Book Review: Scientifical Americans



Scientifical Americans: The Culture of Amateur Paranormal Researchers
Sharon Hill
McFarland & Co., Jefferson, NC 2017. 248pp. 

This is a book stuffed with information and useful thinking for all those who seek a scientific approach to paranormal phenomena or have an interest in those who do. Hill, a geologist by training, has spent years researching oddities and oddity-seekers.  I've interviewed her before for this blog.  She reports here on her survey and study of amateur research and investigation groups (ARIGs), mainly concerned with UFOs, ghosts, and cryptozoology.  There are at least 2,000 ARIGs, with ghost-chasers predominating.   




Hill draws a distinction between paranormal (phenomena that might be proved/resolved by science) and supernatural (which can’t, although ghost hunters keep trying).  She argues strongly that groups saying they are “scientific” usually grade out between poor to nonexistent when it comes to sticking with the precepts of good science. While Hill emphasizes there is no simple definition for science or the scientific method, there are many sound principles shared between scientific endeavors.  She does not present science or scientists as perfect, another important point often lost in short articles in the media that tend to go for simplistic believers-v-skeptics stories.  Her analysis of what is and is not scientific and why a lot of perfectly intelligent Americans have trouble with the distinction is worth the price of the book by itself.  Hill suggests some science educators view the public too simplistically, as mere receivers of facts, while a good chunk of the public views science as a static collection of facts and rules.  The influence of the internet and paranormal TV series (almost none of them scientific to any useful degree) has drawn huge numbers of people into paranormal investigation but hasn’t achieved any documented results. Neither the number of investigators nor the increased number of witnesses (also greatly increased by the influence of internet and TV) have done any lasting good:  a larger number of sightings does not add up, scientifically, to a stronger case. That doesn’t mean the sighting reports are useless, but Hill laments the lack of analysis of the sighting files and databases for patterns.  

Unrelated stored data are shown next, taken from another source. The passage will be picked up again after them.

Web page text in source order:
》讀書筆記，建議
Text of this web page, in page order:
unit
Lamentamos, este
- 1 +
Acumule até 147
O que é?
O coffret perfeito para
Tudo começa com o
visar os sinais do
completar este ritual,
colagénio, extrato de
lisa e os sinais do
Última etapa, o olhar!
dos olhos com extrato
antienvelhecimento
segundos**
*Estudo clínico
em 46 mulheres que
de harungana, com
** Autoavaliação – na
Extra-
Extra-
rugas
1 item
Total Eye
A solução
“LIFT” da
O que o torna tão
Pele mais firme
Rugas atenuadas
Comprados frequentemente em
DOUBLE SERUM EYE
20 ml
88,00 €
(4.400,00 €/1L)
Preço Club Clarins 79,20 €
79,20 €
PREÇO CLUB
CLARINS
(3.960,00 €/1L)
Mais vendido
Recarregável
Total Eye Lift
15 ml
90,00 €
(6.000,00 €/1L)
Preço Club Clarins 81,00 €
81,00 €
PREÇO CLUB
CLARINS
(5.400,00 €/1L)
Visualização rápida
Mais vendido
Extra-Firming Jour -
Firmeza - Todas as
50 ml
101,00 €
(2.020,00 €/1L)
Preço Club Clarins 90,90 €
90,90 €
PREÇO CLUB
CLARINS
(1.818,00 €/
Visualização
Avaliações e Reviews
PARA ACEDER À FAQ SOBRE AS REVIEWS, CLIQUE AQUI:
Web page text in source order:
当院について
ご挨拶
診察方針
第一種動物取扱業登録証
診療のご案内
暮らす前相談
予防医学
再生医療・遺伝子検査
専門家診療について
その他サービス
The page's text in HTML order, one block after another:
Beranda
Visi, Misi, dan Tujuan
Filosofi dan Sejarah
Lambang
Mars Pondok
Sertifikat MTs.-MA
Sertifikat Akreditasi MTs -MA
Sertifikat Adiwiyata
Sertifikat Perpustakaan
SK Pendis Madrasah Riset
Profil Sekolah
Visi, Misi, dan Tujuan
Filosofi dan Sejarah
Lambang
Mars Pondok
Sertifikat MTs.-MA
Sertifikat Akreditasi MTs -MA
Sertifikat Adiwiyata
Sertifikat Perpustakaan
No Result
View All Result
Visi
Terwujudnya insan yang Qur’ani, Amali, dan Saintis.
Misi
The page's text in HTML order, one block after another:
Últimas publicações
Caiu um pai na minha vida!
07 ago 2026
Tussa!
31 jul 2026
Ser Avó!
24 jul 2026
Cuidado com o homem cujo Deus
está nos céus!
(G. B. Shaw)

Hill’s chapters on the three main areas of “study,” ghosts, UFOs, and cryptozoology, are good but necessarily leave out a lot in condensing broad and diverse topics into single chapters. The Bigfoot-focused chapter on cryptozoology misses mention of the enormous influence of the late Dr. John Napier.  Here’s where I wish the book were longer: the brevity of these chapters and the book itself doesn’t allow Hill to tell us much about individuals, aside from a good piece on a pair of ghost hunters and a much shorter bit on two skunk ape hunters.   Still, the research and insights on ARIGs and overall paranormal beliefs make every page worth reading. (Hill mentions “uniforms,” such as the black shirts common among ghost hunters, and notes, “Cryptozoologists typically require a hat…” I found that both humorous and true: I’ve never done any sort of cryptozoological appearance without my low-crowned black Stetson, and hats like the late Scott Norma's fedora and Ken Gerhard's leather cowboy hat are iconic in  the community.)  The ghost chapter and the book’s extensive bibliography do miss what I think is the best book ever on the topic, G.N.M. Tyrell’s Apparitions (1953).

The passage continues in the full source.